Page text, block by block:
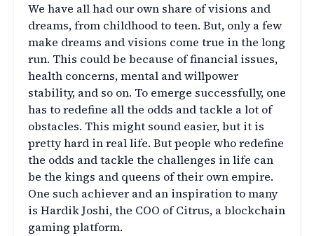
We have all had our own share of visions and
dreams, from childhood to teen. But, only a few
make dreams and visions come true in the long
run. This could be because of financial issues,
health concerns, mental and willpower
stability, and so on. To emerge successfully, one
has to redefine all the odds and tackle a lot of
obstacles. This might sound easier, but it is
pretty hard in real life. But people who redefine
the odds and tackle the challenges in life can
be the kings and queens of their own empire.
One such achiever and an inspiration to many
is Hardik Joshi, the COO of Citrus, a blockchain
gaming platform.
----------
TASK STATEMENT:
Give the count of lines in the entries above that hold the word "visions", with no other words.

SOLVED EXERCISE:
2